Goal of the exercise: Reproduce all of the data exactly.

Dataset records
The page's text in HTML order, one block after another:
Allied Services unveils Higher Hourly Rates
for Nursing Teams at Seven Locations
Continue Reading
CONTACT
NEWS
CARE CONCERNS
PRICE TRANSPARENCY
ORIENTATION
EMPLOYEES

Solution below:
The page's text in HTML order, one block after another:
Allied Services unveils Higher Hourly Rates
for Nursing Teams at Seven Locations
Continue Reading
CONTACT
NEWS
CARE CONCERNS
PRICE TRANSPARENCY
ORIENTATION
EMPLOYEES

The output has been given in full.